12 Mar 2017

Redshift Limitations

Recently have been toying around with Redshift (a popular Data-Warehouse tool by AWS) a little bit and see some minor but obvious limitations in SQL limitations:

FULL OUTER JOIN + ON Func(x) = Func(y) : Not Supported

Although Redshift supports most variants of FULL OUTER JOIN, however, when the JOIN condition contains a function on both sides, it gives up complaining "ERROR:  XX000: could not devise a query plan for the given query".
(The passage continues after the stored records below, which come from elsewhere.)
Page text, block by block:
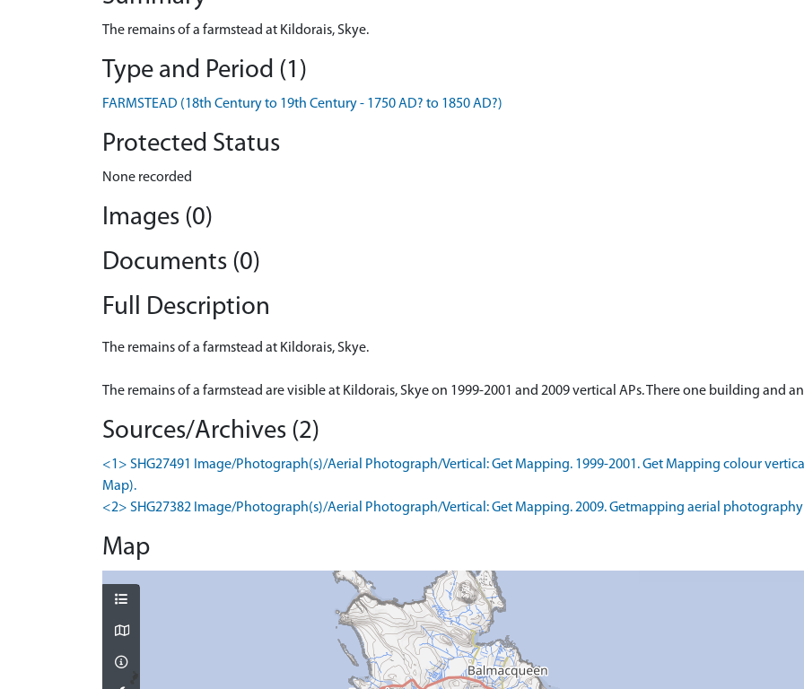
The remains of a farmstead at Kildorais, Skye.
Type and Period (1)
FARMSTEAD (18th Century to 19th Century - 1750 AD? to 1850 AD?)
Protected Status
None recorded
Images (0)
Documents (0)
Full Description
The remains of a farmstead at Kildorais, Skye.
The remains of a farmstead are visible at Kildorais, Skye on 1999-2001 and 2009 vertical APs. There one building and
Sources/Archives (2)
<1> SHG27491 Image/Photograph(s)/Aerial Photograph/Vertical: Get Mapping. 1999-2001. Get Mapping colour
Map).
<2> SHG27382 Image/Photograph(s)/Aerial Photograph/Vertical: Get Mapping. 2009. Getmapping aerial photography
Map

CREATE TABLE x (a integer);
INSERT INTO x VALUES (1);  

SELECT x1.a, x2.a
FROM x x1
FULL OUTER JOIN x x2
     ON LOWER(x1.a) = LOWER(x2.a); -- Fails
  -- ON LOWER(x1.a) = x2.a; -- Works
  -- ON x1.a = LOWER(x2.a); -- Works
  -- ON x1.a = x2.a; -- Obviously Works

Workaround: The obvious way around it is to move one of the functions to a separate SQL (for e.g create a Temp Table and use that in the final computation), something like this:

CREATE TEMP TABLE x1(a) AS SELECT LOWER(a) FROM x;

SELECT x1.a, x2.a
FROM x1
FULL OUTER JOIN x x2
ON x1.a = LOWER(x2.a); -- Works

1 comment:

marcusAaptiv said...

Thanks! I was having this exact issue (the full outer join problem) and didn't find any help until I found this. Would be great to get this onto Stack Overflow? If I ask the question, will you answer it?

Thanks!